US 11,809,992 B1
	Applying compression profiles across similar neural network architectures
Gurumurthy Swaminathan, Redmond, WA (US); Ragav Venkatesan, Seattle, WA (US); Xiong Zhou, Bothell, WA (US); Runfei Luo, Kirkland, WA (US); and Vineet Khare, Redmond, WA (US)
Assigned to Amazon Technologies, Inc., Seattle, WA (US)
Filed by Amazon Technologies, Inc., Seattle, WA (US)
Filed on Mar. 31, 2020, as Appl. No. 16/836,376.
Int. Cl. G06N 3/08 (2023.01); G06N 3/082 (2023.01); G06N 3/045 (2023.01)

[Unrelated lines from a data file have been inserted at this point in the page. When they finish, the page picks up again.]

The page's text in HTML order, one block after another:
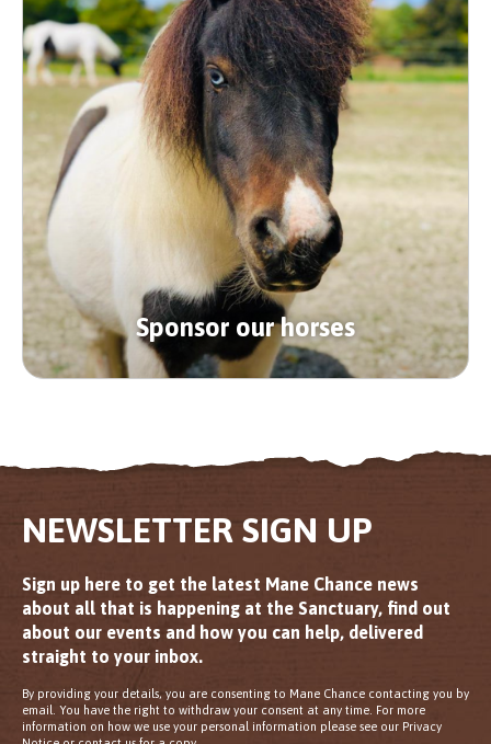
Sponsor our horses
NEWSLETTER SIGN UP
Sign up here to get the latest Mane Chance news
about all that is happening at the Sanctuary, find out
about our events and how you can help, delivered
straight to your inbox.
By providing your details, you are consenting to Mane Chance contacting you by
email. You have the right to withdraw your consent at any time. For more
information on how we use your personal information please see our Privacy
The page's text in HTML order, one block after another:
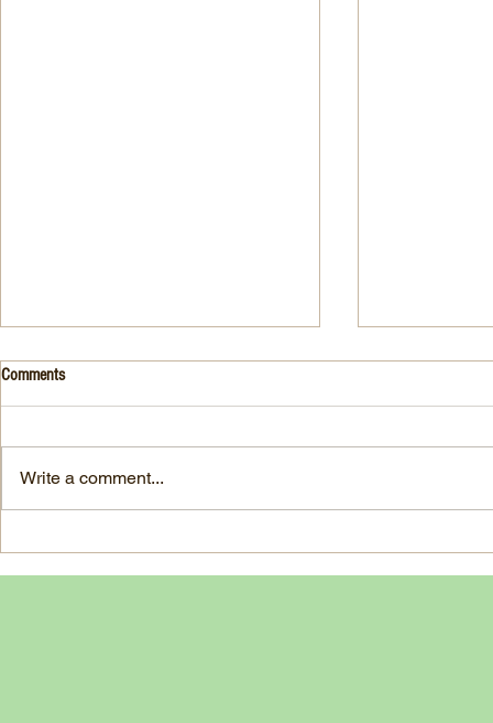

CPC G06N 3/082 (2013.01) [G06N 3/045 (2023.01)]

20 Claims

5. A method, comprising:

receiving a request to compress a trained neural network at a compression system for trained neural networks;

identifying, by the compression system, an architecture of the trained neural network;

comparing, by the compression system, the architecture of the trained neural network with individual ones of a plurality of different network architectures to select a compression profile out of a plurality of different compression profiles for the trained neural network according to the comparison, wherein the plurality of different compression profiles comprise different respective information useable to determine which feature to remove from a given architecture;

applying, by the compression system, the compression profile to remove one or more features of the architecture of the trained neural network to generate a compressed version of the trained neural network;

training, by the compression system, the compressed version of the trained neural network with a tuning data set for the neural network; and

sending the trained and compressed version of the trained neural network to an identified destination.